Posted By Robin Freeman |  last update 11-Jul 2010

The first Micrsoft offering for web application development was Active Server Pages (ASP).  In the tall building we had spent the 90's developing visual basic forms (client tier) talking to SQL Server (storage tier) via ADO connections.  ASP was of necessity a very different beast.

You see if you are going to use a browser as your client tier it is going to use the HyperText Transfer Protocol (HTTP) to talk your web application (a middle tier) via the web server that hosts it.  To have any function the pages in the browser are going to collect or update information and this must be bundled up within the HTTP request at the browser end.  On receipt at the web server the information must be picked out of the HTTP message and made available to the web application.  This is one of the major features of ASP.

Classically HTTP carries information as Name Value pairs.  You make up some meaningful name -eg- Surname; then there is an equals; then there is its value -eg- Freeman.  As the meerkats say, simples. 

The commonest HTTP request is called a GET and name value pairs can be placed with the page title in this type of request.  They are seperated from it by a question mark. If there is more than one pair they are seperated by ampersands.  The problem with this is that the title part of an HTTP request is limited to 256 characters.

To send more information you must use an HTTP POST request.  Here the name value pairs (separated by ampersands if necessary) are placed at the end of the body of the HTTP request.  This is effectively unlimited in length.  Hypertext (the mark up used in web pages) has a FORM element for this purpose.  The FORM action must be a POST, whence any named element, within the form element, will become the name part, its value becoming the value part of the pair which is put in the body of the HTTP request resulting from submission of the form. Clever that.

It is both instructive and disconcerting to watch the conversation taking place between browser and web server and HTTP sniffer applications allow this.  Microsoft bought one which can be downloaded for free, google Fiddler.

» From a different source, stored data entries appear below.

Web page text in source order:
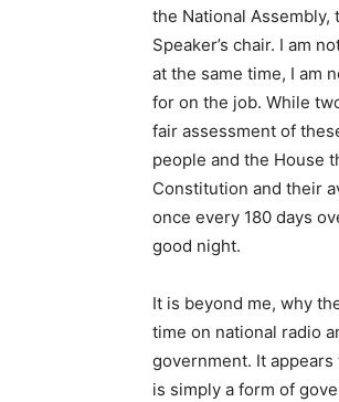
the National
Speaker’s chair. I am
at the same time, I am
for on the job. While
fair assessment of
people and the House
Constitution and their
once every 180 days
good night.
It is beyond me, why
time on national radio
government. It
is simply a form of

The ASP page being requested on the web server will contain the Response.Write mark up.  Within this a Request.QueryString["NAME"] will retrieve that value from an HTTP GET, while a Request.Form["NAME"] will retrieve that value from an HTTP POST. Thus these values can be used in the rest of the visual basic script that makes up the Response.Write and whose output is the hypertext that will be sent back to the browser.

While it was possible to have complex VB Script on the requested page to produce the output, we used it to call functions in a Visual Basic library application.  This allowed the full power of VB to be applied at the cost of having to install and manage .dll's on the web server.   We had several years of unsophisticated but very functional web applications from this development model.  No one sensible would use this today, it was replaced by .aspnet in 2003.  That is another kettle of fish I will delve into next time.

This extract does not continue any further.